Die am zweithäufigsten vorkommenden Fehlbildungen beim Menschen sind solche der Extremitäten und unter diesen Polydaktylie. Polydaktylie gehört daher zu den frühesten Forschungsobjekten der Wissenschaft. Im Verlauf der Wissenschaftsgeschichte werden unterschiedliche Schwerpunkte in der Polydaktylieforschung deutlich, von Vererbungsregeln über die evolutionäre Bedeutung, exakten anatomische Analysen bis zur Erfoschung molekularer Ursachen und neuerdings verstärkt der Extremitätenentwicklung. Auch die Analyse der Variation der Zehenzahlen und die Genotyp-Phänotyp-Beziehung rücken wieder stärker in den Fokus der Forschung.

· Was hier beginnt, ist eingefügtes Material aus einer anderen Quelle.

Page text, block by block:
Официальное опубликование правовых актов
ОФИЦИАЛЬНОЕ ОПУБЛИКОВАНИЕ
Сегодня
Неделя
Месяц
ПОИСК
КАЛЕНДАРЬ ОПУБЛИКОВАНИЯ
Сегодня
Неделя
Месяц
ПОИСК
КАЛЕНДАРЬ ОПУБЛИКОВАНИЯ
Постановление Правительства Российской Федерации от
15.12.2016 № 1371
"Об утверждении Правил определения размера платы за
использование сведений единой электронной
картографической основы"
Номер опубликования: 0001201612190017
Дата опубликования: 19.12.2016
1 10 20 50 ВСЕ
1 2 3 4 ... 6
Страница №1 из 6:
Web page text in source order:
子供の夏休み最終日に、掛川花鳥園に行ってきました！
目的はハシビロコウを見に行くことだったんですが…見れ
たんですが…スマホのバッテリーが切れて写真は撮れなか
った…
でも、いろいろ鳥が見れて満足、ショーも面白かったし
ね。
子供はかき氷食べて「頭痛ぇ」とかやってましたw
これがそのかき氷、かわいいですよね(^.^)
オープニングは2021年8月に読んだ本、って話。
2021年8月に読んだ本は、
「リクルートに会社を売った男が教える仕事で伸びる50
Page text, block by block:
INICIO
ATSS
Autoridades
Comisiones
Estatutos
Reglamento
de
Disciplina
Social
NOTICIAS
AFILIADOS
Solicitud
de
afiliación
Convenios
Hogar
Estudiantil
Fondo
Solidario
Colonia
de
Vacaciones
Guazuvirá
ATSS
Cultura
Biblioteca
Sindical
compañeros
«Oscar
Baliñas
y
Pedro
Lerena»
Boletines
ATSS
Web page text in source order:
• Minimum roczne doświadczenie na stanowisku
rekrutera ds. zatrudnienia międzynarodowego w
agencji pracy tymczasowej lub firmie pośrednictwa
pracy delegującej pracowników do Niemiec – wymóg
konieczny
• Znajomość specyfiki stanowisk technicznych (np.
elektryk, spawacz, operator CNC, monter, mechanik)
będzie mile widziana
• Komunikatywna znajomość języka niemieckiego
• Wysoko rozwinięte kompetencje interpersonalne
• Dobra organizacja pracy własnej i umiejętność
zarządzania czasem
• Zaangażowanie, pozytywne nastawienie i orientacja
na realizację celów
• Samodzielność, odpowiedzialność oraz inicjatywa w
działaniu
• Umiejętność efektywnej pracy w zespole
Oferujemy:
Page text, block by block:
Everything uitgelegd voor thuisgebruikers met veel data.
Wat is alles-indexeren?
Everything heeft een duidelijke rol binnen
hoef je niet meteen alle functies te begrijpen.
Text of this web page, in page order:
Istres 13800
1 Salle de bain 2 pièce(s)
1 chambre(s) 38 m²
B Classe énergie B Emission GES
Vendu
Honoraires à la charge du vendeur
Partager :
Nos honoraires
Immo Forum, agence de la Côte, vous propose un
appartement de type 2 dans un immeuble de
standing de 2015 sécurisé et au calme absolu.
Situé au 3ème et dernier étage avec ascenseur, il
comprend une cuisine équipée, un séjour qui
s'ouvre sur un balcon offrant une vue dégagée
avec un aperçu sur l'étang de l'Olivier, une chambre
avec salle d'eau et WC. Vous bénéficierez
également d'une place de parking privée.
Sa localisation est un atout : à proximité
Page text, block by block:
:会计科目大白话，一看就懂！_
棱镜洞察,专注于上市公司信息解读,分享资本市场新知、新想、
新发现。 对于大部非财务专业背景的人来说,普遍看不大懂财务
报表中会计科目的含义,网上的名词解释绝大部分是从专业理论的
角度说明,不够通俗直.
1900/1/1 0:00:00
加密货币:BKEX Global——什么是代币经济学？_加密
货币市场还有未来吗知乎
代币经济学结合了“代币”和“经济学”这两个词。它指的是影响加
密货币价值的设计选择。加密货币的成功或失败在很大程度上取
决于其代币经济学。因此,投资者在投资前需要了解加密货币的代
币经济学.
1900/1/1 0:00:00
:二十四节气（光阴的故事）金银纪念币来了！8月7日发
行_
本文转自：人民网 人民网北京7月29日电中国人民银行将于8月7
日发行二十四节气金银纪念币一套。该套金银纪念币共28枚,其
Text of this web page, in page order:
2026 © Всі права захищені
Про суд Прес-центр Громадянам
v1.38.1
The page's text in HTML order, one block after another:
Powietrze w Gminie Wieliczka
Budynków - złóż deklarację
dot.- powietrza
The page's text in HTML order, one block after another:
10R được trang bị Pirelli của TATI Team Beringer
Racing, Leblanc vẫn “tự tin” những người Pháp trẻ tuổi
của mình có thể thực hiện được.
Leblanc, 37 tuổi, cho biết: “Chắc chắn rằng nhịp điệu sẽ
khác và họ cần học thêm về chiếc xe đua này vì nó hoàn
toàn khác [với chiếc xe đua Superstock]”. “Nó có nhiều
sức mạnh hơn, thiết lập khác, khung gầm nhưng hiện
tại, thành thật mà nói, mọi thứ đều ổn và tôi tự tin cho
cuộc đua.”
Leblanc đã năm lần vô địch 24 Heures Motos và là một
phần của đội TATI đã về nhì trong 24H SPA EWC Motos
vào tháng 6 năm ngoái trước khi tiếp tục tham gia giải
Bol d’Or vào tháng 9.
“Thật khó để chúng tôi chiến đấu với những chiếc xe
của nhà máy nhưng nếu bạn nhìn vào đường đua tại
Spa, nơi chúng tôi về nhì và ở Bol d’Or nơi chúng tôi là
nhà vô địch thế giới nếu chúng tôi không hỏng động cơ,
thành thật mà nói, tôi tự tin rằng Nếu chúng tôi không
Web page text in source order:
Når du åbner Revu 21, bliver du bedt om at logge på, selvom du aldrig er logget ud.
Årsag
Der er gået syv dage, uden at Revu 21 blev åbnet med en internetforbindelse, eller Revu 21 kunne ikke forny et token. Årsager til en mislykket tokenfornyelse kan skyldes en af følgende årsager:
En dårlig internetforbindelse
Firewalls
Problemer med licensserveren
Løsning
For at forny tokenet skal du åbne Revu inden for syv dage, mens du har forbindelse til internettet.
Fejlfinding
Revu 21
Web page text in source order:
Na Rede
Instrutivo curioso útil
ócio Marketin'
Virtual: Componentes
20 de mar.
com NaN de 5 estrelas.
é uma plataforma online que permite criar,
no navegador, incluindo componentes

Hauptartikel: Polydaktylie

Pierre-Louis Moreau de Maupertuis - Frühe mathematische Studie zur Vererbung von Polydaktylie


Der französische Universalgelehrte Pierre-Louis Moreau de Maupertuis analysierte 1751 in einer mathematischen Studie in seinem Werk Système de la nature ou Essai sur les corps organisés. (Vom universellen System der Natur oder Essay über die organischen Körper). an mehreren Generationen der Berliner Familie Ruhe die Vererbung von Polydaktylie. Maupertuis entwickelte dabei als erster Ideen zu dominanten und rezessiven Erbgängen, sowohl bei männlichen wie weiblichen Familienmitgliedern. Er kam zu der Überzeugung, dass Polydaktylie das Resultat einer Veränderung in kleinsten vererbbaren Partikeln eines Individuums ist und entwickelte ein mathematisches Modell, um das Vorkommen des Merkmals in zukünftigen Generationen voraussagen zu können. Maupertuis verband mit Polydaktylie bereits evolutionäre Ideen, wenn er folgerte, dass Polydaktylie Veränderungen eines früheren "Prototyps" seien, der dieses Merkmal noch nicht aufweist. Erst bei ausreichend starker Vererbung über viele Generationen und durch beide Geschlechter käme es zu einer "Speziesänderung".

Robert Chambers - Ein polydaktyler Wissenschaftler

In Großbritannien war der schottische Forscher Robert Chambers selbst polydaktyl. Er und sein Bruder hatten an beiden Händen und Füßen 6 Finger bzw. 6 Zehen. Chambers, ein wichtiger Vorgänger Darwins, publizierte sein Hauptwerk Vestiges of the Natural History of Creation (dt.: Spuren der Naturgeschichte der Schöpfung) 1844 anonym. Es war nach den Überlegungen von Darwins Großvater Erasmus das erste verbreitete Buch in Großbritannien zu Evolution und zur Abstammung der Arten von einem gemeinsamen Vorgänger. Evolutionsmechanismen konnte er allerdings noch nicht ausmachen. Es war wohl Chambers' eigene Polydaktylie, die ihn zu Überlegungen animierte, dass vererbbare Mutationen die primären Ursachen für Evolution durch Abstammung mit Veränderung ("descent with modification") darstellen. Chambers' Buch wurde eines der erfolgreichsten populärwissenschaftlichen Bücher des 19. Jahrhunderts.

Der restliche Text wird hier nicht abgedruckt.